Bastille During the First Days of Demolition. Musees de la Ville de Paris
Bastille During the First Days of Demolition. Musees de la Ville de Paris

The fall of the Bastille occurred on July 14, 1789. At this time, Thomas Jefferson was still in Paris as minister to France. He was at the Hôtel de Corny on the evening of the 14th, and later wrote about that night in a letter to John Jay on July 19, 1789[1] and in his Autobiography. Jefferson visited the prison twice after the event.

Primary Source References

1789 July 17. "Pd. expences to Bastille 2 [livre tournois]."[2]

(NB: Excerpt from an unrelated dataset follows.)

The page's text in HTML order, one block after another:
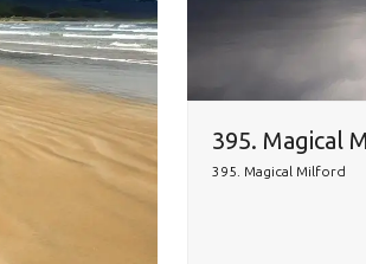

1789 July 19. (Jefferson to John Jay). "The demolition of the Bastille is going on...we cannot find with certainty that any body has been killed but the three beforementioned, and those who fell in the assault or defence of the Bastille. How many of the garrison were killed no body pretends to have everheard. Of the assailants accounts vary from 6. to 600." [3]

1789 July 20. "Pd. seeing Bastille 6 [livre tournois]. --renewed sbscrptn. Point du jour 6 [livre tournois]."[4]

1789 August 21. "Gave for widows of those who were killed in taking the Bastille 6 [livre tournois]."[5]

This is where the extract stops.